VEINTISIETE

Antes de emprender el camino de regreso a casa de Marina, nos refrescamos en el estanque. Yo disfrutaba de la tranquilidad con una mujer como nunca antes había conocido otra igual, y hablamos despreocupadamente de lo que haríamos en los días venideros. Estaba entusiasmado por todo lo que me decía. Ni por un instante pensé en que era una azteca.

Sin duda ella me importaba, porque evité tocar el tema de cuándo Lizardi y yo dejaríamos Dolores.

—Quiero mostrarte uno de mis caballos —dijo—. Tengo un comprador, y necesito domarlo para la silla.

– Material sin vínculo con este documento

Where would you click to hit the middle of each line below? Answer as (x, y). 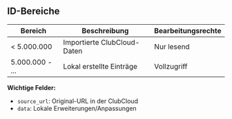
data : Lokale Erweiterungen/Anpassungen (77, 108)
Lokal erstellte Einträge (100, 66)
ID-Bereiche (33, 11)
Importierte (81, 42)
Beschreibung (105, 30)
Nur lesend (172, 46)
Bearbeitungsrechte (188, 30)
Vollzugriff (171, 66)
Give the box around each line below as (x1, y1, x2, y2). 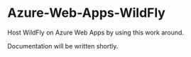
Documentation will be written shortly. (7, 42, 119, 50)
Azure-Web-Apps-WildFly (7, 5, 165, 21)
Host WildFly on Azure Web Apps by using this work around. (7, 28, 185, 37)
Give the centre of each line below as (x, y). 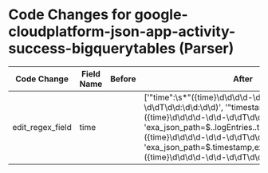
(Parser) (206, 49)
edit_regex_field (42, 127)
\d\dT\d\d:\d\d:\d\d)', (183, 107)
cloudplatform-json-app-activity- (122, 31)
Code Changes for (70, 15)
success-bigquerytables (92, 49)
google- (162, 15)
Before (123, 79)
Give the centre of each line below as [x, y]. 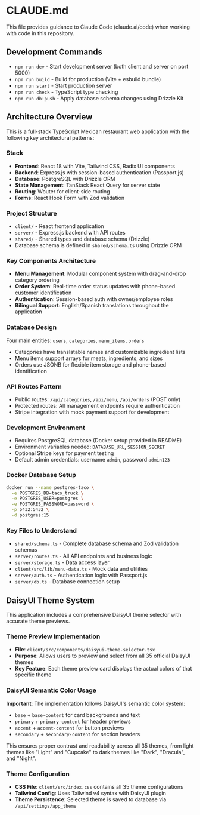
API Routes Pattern [34, 386]
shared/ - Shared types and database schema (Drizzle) [82, 239]
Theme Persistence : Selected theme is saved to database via [90, 799]
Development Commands [54, 52]
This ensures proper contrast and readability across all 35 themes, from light [100, 745]
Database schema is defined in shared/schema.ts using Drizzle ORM [98, 245]
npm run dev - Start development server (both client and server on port [101, 66]
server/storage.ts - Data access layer [62, 562]
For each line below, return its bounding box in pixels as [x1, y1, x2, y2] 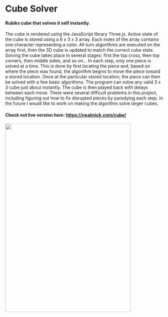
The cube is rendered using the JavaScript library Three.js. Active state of [5, 31, 158, 37]
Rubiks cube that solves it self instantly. [5, 20, 90, 26]
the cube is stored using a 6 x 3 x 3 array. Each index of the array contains [5, 36, 159, 43]
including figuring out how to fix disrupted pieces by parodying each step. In [5, 95, 163, 101]
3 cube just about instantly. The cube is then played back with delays [5, 84, 148, 90]
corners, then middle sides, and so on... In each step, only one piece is [5, 58, 151, 64]
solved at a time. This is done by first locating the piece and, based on [5, 63, 150, 69]
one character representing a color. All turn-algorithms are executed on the [5, 42, 160, 48]
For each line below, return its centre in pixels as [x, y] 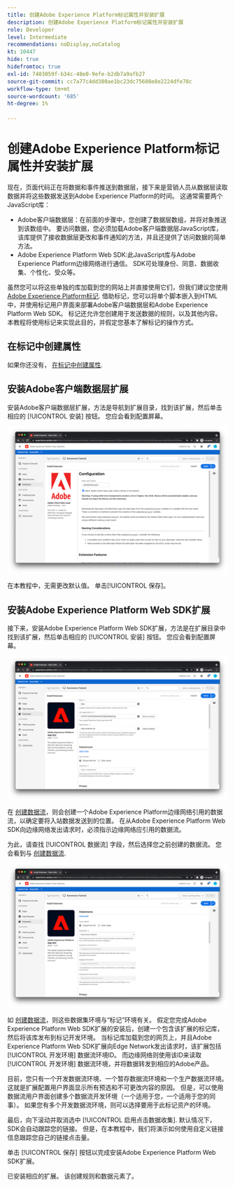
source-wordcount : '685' [43, 96]
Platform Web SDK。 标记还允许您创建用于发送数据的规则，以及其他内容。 [114, 313]
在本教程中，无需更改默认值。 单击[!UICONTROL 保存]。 [88, 585]
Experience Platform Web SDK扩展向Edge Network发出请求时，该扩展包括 [114, 1046]
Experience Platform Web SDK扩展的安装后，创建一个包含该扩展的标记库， [115, 1028]
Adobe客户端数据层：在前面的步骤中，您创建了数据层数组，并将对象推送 [122, 219]
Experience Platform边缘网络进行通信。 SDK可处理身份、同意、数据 [115, 263]
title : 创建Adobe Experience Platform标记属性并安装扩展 [86, 15]
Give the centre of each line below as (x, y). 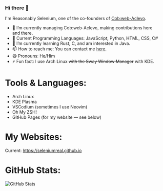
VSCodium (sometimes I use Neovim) (50, 107)
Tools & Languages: (46, 83)
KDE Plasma (24, 102)
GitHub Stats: (33, 170)
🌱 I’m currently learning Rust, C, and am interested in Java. (71, 43)
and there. (22, 33)
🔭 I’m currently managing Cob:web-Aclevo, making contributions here (82, 28)
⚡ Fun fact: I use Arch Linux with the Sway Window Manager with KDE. (83, 62)
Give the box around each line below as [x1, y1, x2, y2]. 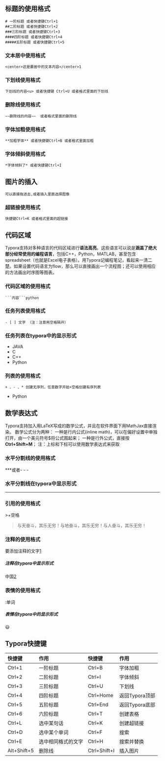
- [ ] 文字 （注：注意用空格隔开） [5, 320, 68, 325]
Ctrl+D [7, 729, 23, 735]
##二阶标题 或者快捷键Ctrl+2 [5, 24, 58, 29]
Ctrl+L [7, 720, 22, 727]
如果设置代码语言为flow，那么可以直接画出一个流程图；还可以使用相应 [13, 263, 156, 269]
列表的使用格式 [5, 373, 41, 380]
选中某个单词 [38, 729, 69, 736]
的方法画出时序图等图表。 [5, 270, 57, 275]
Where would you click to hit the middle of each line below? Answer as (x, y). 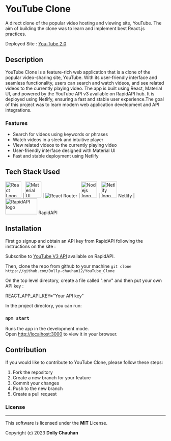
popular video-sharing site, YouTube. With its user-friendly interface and (81, 77)
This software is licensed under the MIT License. (56, 423)
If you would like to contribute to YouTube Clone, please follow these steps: (84, 362)
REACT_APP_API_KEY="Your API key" (45, 296)
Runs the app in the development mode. (47, 328)
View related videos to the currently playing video (65, 145)
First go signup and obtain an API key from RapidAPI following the (74, 241)
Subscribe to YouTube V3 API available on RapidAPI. (60, 256)

Hizo caminar al animal por el picadero durante un rato, sin dejar de acariciarle el cuello, manteniendo el contacto visual y susurrándole algo inefable. De pronto lo montó a pelo y comenzó la doma. El caballo respondió en el acto con una serie de corcoveos, coces, mordiscos a las piernas y los brazos, pero se calmó muy pronto entre sacudidas. Por fin echó a correr con un galope largo, luego con un animado trote, y por fin a marcha lenta.

Después de media hora o poco más de trabajar con el animal, Marina volvió con el zaino ahora domado. Le puso la montura, ajustó la cincha y volvió a llevarlo al campo. Por último le puso las bridas, y a él no pareció importarle.

Yo la miraba asombrado no sólo por el control sobre sus caballos, sino también por su gracia, su aplomo y su naturalidad. Pocos vaqueros podrían igualar su maestría. Ninguno podía igualar su confianza. Pensar que en un momento la había descartado por ser mujer. ¡Ay!

—¿Cómo has hecho eso? —pregunté.

—Sólo le hablo de vez en cuando de esta manera… —Susurró a la oreja del caballo, acariciándola suavemente, y también el cuello y el hocico.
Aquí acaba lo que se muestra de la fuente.